When there is new data within the location (for example, new XML files in a Dropbox folder), the third-party custom component you've built for your integration will loop over each of the files, process the files, and then move or delete the processed files. As with other scheduled integrations, this still is not near-real-time but can be current within a few minutes of the file(s) being placed in the external data source.
Scheduled file export integration
We tend to see this type of integration where you generate a regular report for your customers. You set up an integration where you are either querying your API (for your app) or a third-party API for specific data.
Once the data has been returned, your integration generates a file with the data in the necessary format (PDF, XML, CSV, etc.) Finally, this file is packaged up and sent off to its destination (which could range from a filesystem to email or SMS).
You should be able to use a built-in Prismatic component to handle the part where the file is placed into a filesystem, sent via email, etc.
A synchronous integration may be what you need if you have data from a third-party app that you must have right now. An integration of this type calls an integration URL and then waits for a response.

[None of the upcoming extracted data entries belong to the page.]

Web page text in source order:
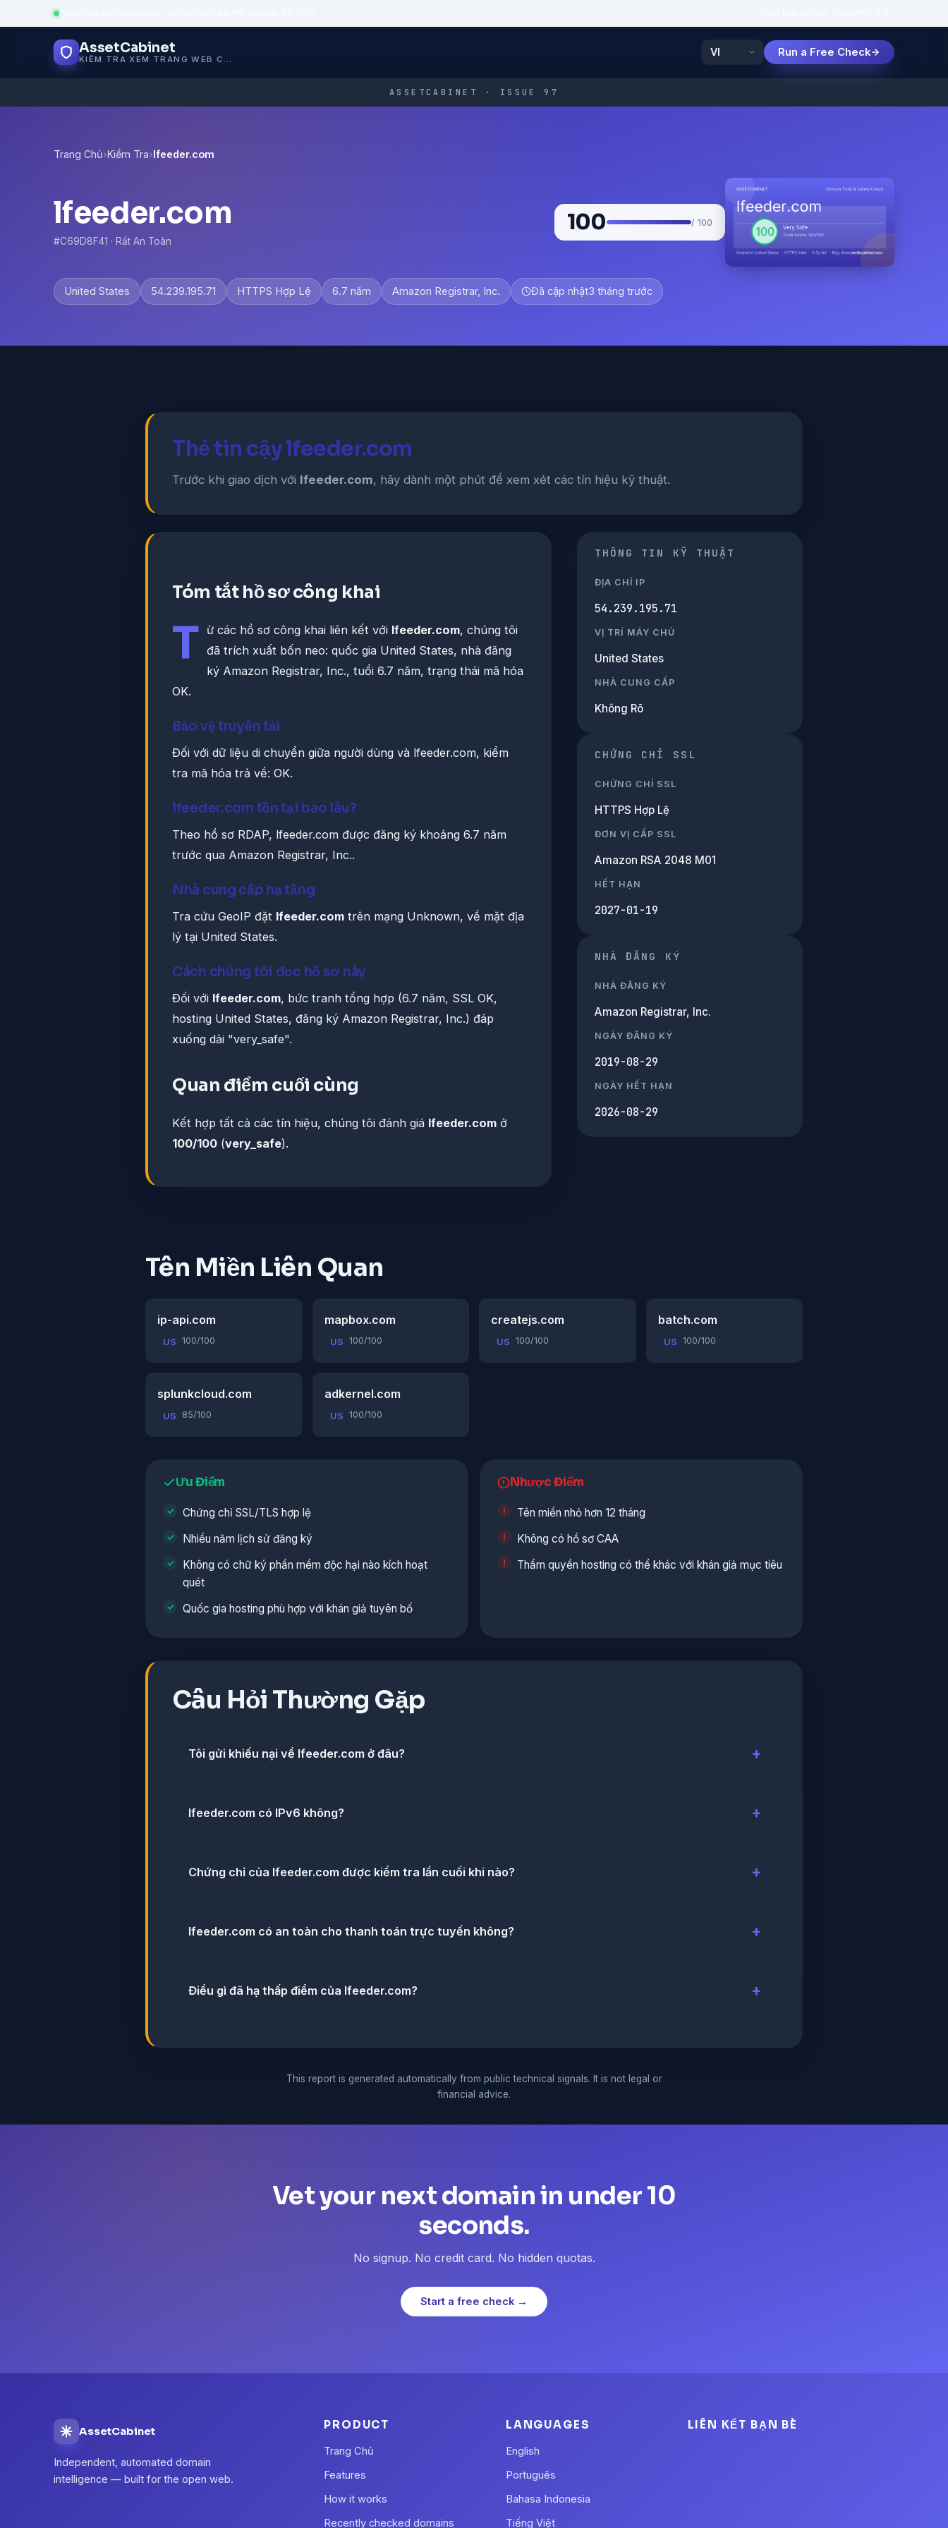
Powered by trustworthy infrastructure
AssetCabinet
KIỂM TRA XEM TRANG WEB CÓ AN TOÀN KHÔNG
Run a Free Check
ASSETCABINET · ISSUE 97
Trang Chủ›Kiểm Tra›lfeeder.com
lfeeder.com
#C69D8F41 · Rất An Toàn
100 / 100
United States 54.239.195.71 HTTPS Hợp Lệ 6.7 năm Amazon Registrar, Inc. Đã cập nhật3 tháng trước
Thẻ tin cậy lfeeder.com
Trước khi giao dịch với lfeeder.com, hãy dành một phút để xem xét các tín hiệu kỹ thuật.
Tóm tắt hồ sơ công khai
T ừ các hồ sơ công khai liên kết với lfeeder.com, chúng tôi
đã trích xuất bốn neo: quốc gia United States, nhà đăng
ký Amazon Registrar, Inc., tuổi 6.7 năm, trạng thái mã hóa
OK.
Bảo vệ truyền tải
Đối với dữ liệu di chuyển giữa người dùng và lfeeder.com, kiểm
tra mã hóa trả về: OK.
lfeeder.com tồn tại bao lâu?
Theo hồ sơ RDAP, lfeeder.com được đăng ký khoảng 6.7 năm
trước qua Amazon Registrar, Inc..
Nhà cung cấp hạ tầng
Tra cứu GeoIP đặt lfeeder.com trên mạng Unknown, về mặt địa
lý tại United States.
Cách chúng tôi đọc hồ sơ này
Đối với lfeeder.com, bức tranh tổng hợp (6.7 năm, SSL OK,
hosting United States, đăng ký Amazon Registrar, Inc.) đáp
xuống dải "very_safe".
Quan điểm cuối cùng
Kết hợp tất cả các tín hiệu, chúng tôi đánh giá lfeeder.com ở
100/100 (very_safe).
THÔNG TIN KỸ THUẬT
ĐỊA CHỈ IP
54.239.195.71
VỊ TRÍ MÁY CHỦ
United States
NHÀ CUNG CẤP
Không Rõ
CHỨNG CHỈ SSL
CHỨNG CHỈ SSL
HTTPS Hợp Lệ
ĐƠN VỊ CẤP SSL
Amazon RSA 2048 M01
HẾT HẠN
2027-01-19
NHÀ ĐĂNG KÝ
NHÀ ĐĂNG KÝ
Amazon Registrar, Inc.
NGÀY ĐĂNG KÝ
2019-08-29
NGÀY HẾT HẠN
2026-08-29
Tên Miền Liên Quan
ip-api.com
US 100/100
mapbox.com
US 100/100
createjs.com
US 100/100
batch.com
US 100/100
splunkcloud.com
US 85/100
adkernel.com
US 100/100
Ưu Điểm
Chứng chỉ SSL/TLS hợp lệ
Nhiều năm lịch sử đăng ký
Không có chữ ký phần mềm độc hại nào kích hoạt
quét
Quốc gia hosting phù hợp với khán giả tuyên bố
Nhược Điểm
Tên miền nhỏ hơn 12 tháng
Không có hồ sơ CAA
Thẩm quyền hosting có thể khác với khán giả mục tiêu
Câu Hỏi Thường Gặp
Tôi gửi khiếu nại về lfeeder.com ở đâu?
lfeeder.com có IPv6 không?
Chứng chỉ của lfeeder.com được kiểm tra lần cuối khi nào?
lfeeder.com có an toàn cho thanh toán trực tuyến không?
Điều gì đã hạ thấp điểm của lfeeder.com?
This report is generated automatically from public technical signals. It is not legal or
financial advice.
Vet your next domain in under 10
seconds.
No signup. No credit card. No hidden quotas.
Start a free check →
AssetCabinet
Independent, automated domain
intelligence — built for the open web.
PRODUCT
Trang Chủ
Features
How it works
Recently checked domains
LANGUAGES
English
Português
Bahasa Indonesia
Tiếng Việt
LIÊN KẾT BẠN BÈ

If a synchronous integration is working quickly and has very little to no lag between the call and the response, then the integration should work well. However, if the integration takes a while to run (much data to process, the third-party app is slow in fulfilling requests, etc.), that makes the integration susceptible to network disconnects and timeouts.
You are probably better off building this as a two-way asynchronous integration. Then, the integration can send off the request and "hang up." When the integration completes the process, it can "redial" to return the requested data.
As noted, hybrid integrations are some combination of other integration types. For example, suppose that your app supports webhooks, but the third-party app you are working with only has an API with no webhooks. As a result, you might build a hybrid integration where you have an event-driven export from your app but are running a scheduled data import from the third-party app. Instead of setting this up as two separate integrations, you would be able to combine them in the same integration with distinct flows.